Posting to only well-known sources is not enough. Divisions must develop a brand that attracts candidates and gives them a reason to apply. High-quality resources and links should be included that sell the division and the surrounding area as a destination.

Once candidates apply, the teacher hiring process should be thoughtful. Questions and protocols need to be standardized, yet feel welcoming, to allow candidates equal hiring opportunity while also making the prospective teachers feel inspired with the possibility to be a part of something meaningful.

Looking outside the box to include meet and greet receptions for all candidates before the interview process can help leaders gauge soft skills. While academic skills can be taught, schools need to invest in getting the right people to make students feel connected and drawn to school. This is an investment as teachers set the tone for a school; it is crucial that everyone in the process finds the right fit.

Focus on Retention

Recruiting new teachers into the field is just one factor regarding the teacher shortage. Teachers are leaving the classroom for other professions at an alarming rate. Because of this, many leaders instantly set goals related to the salary piece alone. Although salary does assist in hiring teachers, it is only one of several factors that play into retention.

In fact, most studies do not have salary as the primary indicator of retention. Workload, support, and climate are often cited as equal to or more important than having the highest salaries regarding teacher retention. Teachers leave when stress, burnout, lack of appreciation, and resentment overshadow passion, joy, and connection to students.

Alternative Pathways to Licensure

School leaders need to look at innovative ways to fill key positions and hiring teachers. Working with university partners to streamline career change programs should be considered. Support and satisfaction are still essential for retaining these professionals. Divisions can look at strategic ways to provide these individuals a working wage while they pursue initial certification as an investment in the long-term stability of the district.

School Climate and Support

New teachers need to feel welcomed by the school and the division. Faculty retreats and new teacher induction processes can be critical. A family-like atmosphere needs to protect teachers as they venture into the field. Leaders should have high expectations coupled with tremendous support to reach those high expectations.

The climate should also align with the brand and be consistent across the district. Whereas leaders need to make tough decisions regarding personnel when the person in question does not align with the school climate and expectations, questions should arise regarding leadership when turnover is significantly higher in select schools.

Micromanagement and unreasonable expectations can quickly hurt a division’s brand. Further, implementing too many new programs can lead to increased turnover. Leaders need to invest and take care of people even in times of abundant candidates. With leadership, doing the right thing pays off in the long run.

Team building, faculty retreats, and mentorship programs are essential to the retention of all teachers but are most critical to new teachers. Yet, the program must be relevant and support to succeed; otherwise, the program becomes a burden. Quality induction programs help teachers build relationships and become invested in the community.

Financial Considerations

Although studies do not consistently list salary alone as the most significant indicator of teacher retention, salary and benefits are consistently in the top three factors related to teacher retention.

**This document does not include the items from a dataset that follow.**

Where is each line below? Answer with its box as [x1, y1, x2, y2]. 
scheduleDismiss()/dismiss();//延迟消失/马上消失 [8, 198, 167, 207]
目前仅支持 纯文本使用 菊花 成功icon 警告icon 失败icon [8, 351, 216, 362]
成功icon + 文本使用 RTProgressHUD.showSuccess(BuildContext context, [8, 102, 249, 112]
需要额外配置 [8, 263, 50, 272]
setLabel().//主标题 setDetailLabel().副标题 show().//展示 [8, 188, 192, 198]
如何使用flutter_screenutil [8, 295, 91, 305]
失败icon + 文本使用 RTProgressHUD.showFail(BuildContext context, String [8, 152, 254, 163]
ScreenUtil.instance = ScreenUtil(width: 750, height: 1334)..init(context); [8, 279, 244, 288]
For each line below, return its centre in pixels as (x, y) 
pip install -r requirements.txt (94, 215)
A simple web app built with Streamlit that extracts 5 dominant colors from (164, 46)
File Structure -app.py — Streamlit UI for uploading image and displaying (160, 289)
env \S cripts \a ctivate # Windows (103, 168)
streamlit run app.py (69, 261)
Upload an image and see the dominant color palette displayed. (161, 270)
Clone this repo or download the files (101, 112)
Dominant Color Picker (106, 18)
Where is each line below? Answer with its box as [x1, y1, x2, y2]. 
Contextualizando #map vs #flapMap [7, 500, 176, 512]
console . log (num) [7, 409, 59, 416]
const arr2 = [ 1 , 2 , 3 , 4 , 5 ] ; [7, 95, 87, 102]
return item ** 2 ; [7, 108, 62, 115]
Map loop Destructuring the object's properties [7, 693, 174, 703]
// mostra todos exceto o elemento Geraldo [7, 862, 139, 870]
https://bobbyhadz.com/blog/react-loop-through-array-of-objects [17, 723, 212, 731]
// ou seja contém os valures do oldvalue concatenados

Teachers typically choose the field based on admirable intentions to make a difference and give back to the community, but everyone has to make a living wage. It is hard to see others with equivalent education who work fewer hours and make significantly more money.

Strong salary scales and comprehensive benefit programs are essential. Advanced degree stipends must also be competitive to show the division’s investment in continuing education.  In addition, education needs to look at how other fields are handling shortages, and retention bonuses should be considered.